Later, on 17 January 1920, by decree of the Commander-in-Chief of the Polish Armed Forces, Józef Piłsudski, Koc was officially accepted in the Polish Armed Forces as a captain (he had been informally advanced to the rank on 17 December 1918). On the same date, another decree (dated 1 January 1920) was published he was awarded the Silver Cross of Virtuti Militari. By that time, he had been nominated as head of the VI Section (of Propaganda and Soldiers' Care). Nevertheless, he continued his duties as POW Main Commandant. It is unclear, however, which of his actions there were part of his official duties.

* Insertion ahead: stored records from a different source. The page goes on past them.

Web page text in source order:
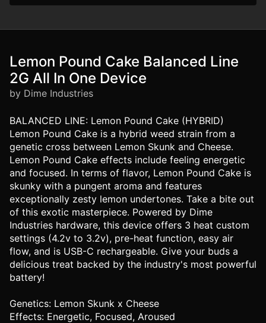
Lemon Pound Cake Balanced Line
2G All In One Device
by Dime Industries
BALANCED LINE: Lemon Pound Cake (HYBRID)
Lemon Pound Cake is a hybrid weed strain from a
genetic cross between Lemon Skunk and Cheese.
Lemon Pound Cake effects include feeling energetic
and focused. In terms of flavor, Lemon Pound Cake is
skunky with a pungent aroma and features
exceptionally zesty lemon undertones. Take a bite out
of this exotic masterpiece. Powered by Dime
Industries hardware, this device offers 3 heat custom
settings (4.2v to 3.2v), pre-heat function, easy air
flow, and is USB-C rechargeable. Give your buds a
delicious treat backed by the industry's most powerful
battery!
Genetics: Lemon Skunk x Cheese
Effects: Energetic, Focused, Aroused

As Koc received the most prestigious military award in Poland, he became secretary of the Temporary Council of the Virtuti Militari Award (as one of the 11 first recipients of the award since its restoration in August 1919, on 21 January 1920). He was as well part of the Statute Commission. He had to leave shortly, however, since he was to go to Ukraine in May until June 1920 to aid Symon Petlura in communication issues and, later on, the POW soldiers who remained alive.

=== War with Union of Soviet Socialists' Republic (1920) ===
On 11 June 1920, on the order of the Ministry of Military Affairs, Koc was promoted to lieutenant colonel, together with other Polish Legion officers. Soon he was given command of the 201st Infantry Regiment (18 July 1920), which consisted mainly of POW soldiers. The regiment was subordinated to Władysław Sikorski's, and then, as the regiment was incorporated into the 22nd Infantry Division, over it as well. All of the militia were created as part of the Volunteer Army, which itself was a result of mobilisation to the Polish Armed Forces.

At first, in late July, Koc and his regiment were stationed in Suraż near Białystok. The regiment began fighting against Soviet forces. As the regiment was incorporated into the Volunteer Division, Koc continued fighting on the Northern Front. The successes of his army started only after the turning point of the conflict. For example, on 15/16 August 1920, his soldiers took over Nasielsk, after Sikorski's counterattack a day earlier. Koc was unable to fully destroy the 3rd Cavalry Corps, led by Hayk Bzhishkyan, as the Soviet cavalry escaped encirclement.

Soon after, Koc's Division was incorporated into the 3rd Army of Edward Rydz-Śmigły, where Koc participated in the successful attack on Grodno. Part of the 22nd Division took part in Żeligowski's mutiny, while the rest (Koc included) fought until 3 December 1920, when his division was dissolved.

=== Peace (1921–1925) ===
As the Polish–Soviet conflict waned, Koc came to Warsaw, where he took a course of informational lectures for higher rank officers, starting from 20 January 1921.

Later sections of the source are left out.